Highlights & Insights¶
- "Critique integrated into online RL" fills the NLF gap: Unlike previous NLF methods that use SFT to imitate static critiques, this approach uses online critique to drive self-refinement and feed back into the strategy, effectively converting diagnostic information into gradients.
- Theoretical-phenomenological alignment: Proposition 4.1 uses Eluder dimensions to show critiques can exponentially reduce search space, explaining how plateaued models recover stubborn failures.
- Transferable shaping function: Weighting "low-probability but correct" tokens is applicable to any off-policy scenario learning from unfamiliar but high-quality trajectories (experts, refinement, or distillation).
Limitations & Future Work¶
- Refinement only triggers on "full failures": It does not inject critiques for "partially correct" medium-difficulty problems, potentially missing room for improvement; the trigger condition is relatively coarse.
- Dependency on critique quality: CoT critiques are generated by reward models with only a 60% effectiveness rate; incorrect critiques can mislead refinement. Indicative critiques are too information-sparse (success rate ~7%).
- Stability risks of removing KL: Stability relies on selective triggering and shaping to allow large steps; sensitivity to hyperparameters (\(\gamma\), \(k\)) has not been fully explored.

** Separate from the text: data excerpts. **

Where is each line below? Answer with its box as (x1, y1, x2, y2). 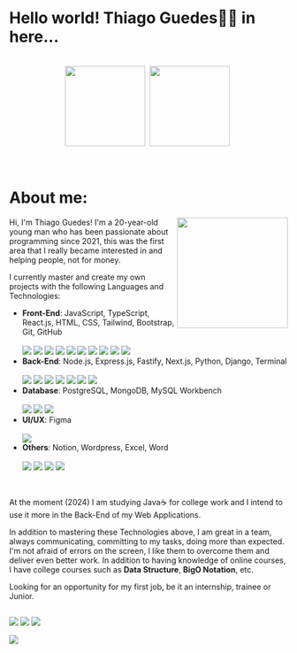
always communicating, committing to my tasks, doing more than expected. (9, 535, 285, 547)
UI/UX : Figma (21, 414, 72, 425)
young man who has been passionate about (9, 226, 169, 237)
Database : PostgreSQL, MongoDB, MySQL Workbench (21, 385, 223, 396)
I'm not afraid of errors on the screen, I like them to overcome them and (9, 545, 270, 556)
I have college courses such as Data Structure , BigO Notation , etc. (9, 564, 255, 574)
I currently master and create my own (9, 272, 146, 282)
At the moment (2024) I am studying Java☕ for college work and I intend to (9, 496, 283, 507)
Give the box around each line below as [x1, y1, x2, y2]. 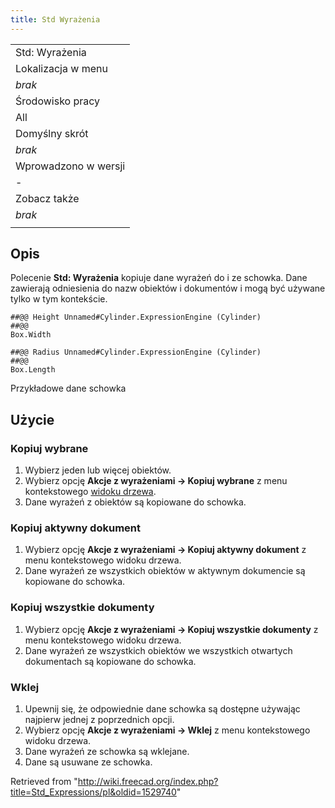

- Future directions: Adaptive triggering based on problem difficulty, confidence filtering for critiques, or joint training of critiques and policies.
Related Work & Insights¶
- vs R1-GRPO / Dr.GRPO (Pure Numerical Online RL): These rely on scalar rewards and are limited by the three identified flaws; this work adds a language feedback branch to improve Avg Pass@1 and recover stubborn failures.
- vs Critique-FT / Refinement-FT (Offline SFT Reflection Imitation): These imitate static critiques without active exploration; this work uses online self-refinement for more stable generalization.
- vs RAFT / RL+Expert Demo: These depend on curated high-quality demonstration data; this work uses automatically generated critiques.
- vs Process-based Rewards (PRM): PRMs improve credit assignment but cannot address "ineffective reflection"; natural language critique tells the model exactly where and how to fix errors.
Rating¶
- Novelty: ⭐⭐⭐⭐⭐ First integration of expressive critique into the online RL loop with Eluder Dimension theory support.
- Experimental Thoroughness: ⭐⭐⭐⭐⭐ 5 models × 8 tasks + comprehensive ablations on critique types and self-critique.
- Writing Quality: ⭐⭐⭐⭐ Clear progression from identifying limitations to experimental observation and methodology logic.
- Value: ⭐⭐⭐⭐⭐ Establishes a practical linguistic feedback direction for RL-enhanced LLM reasoning, with open-source code.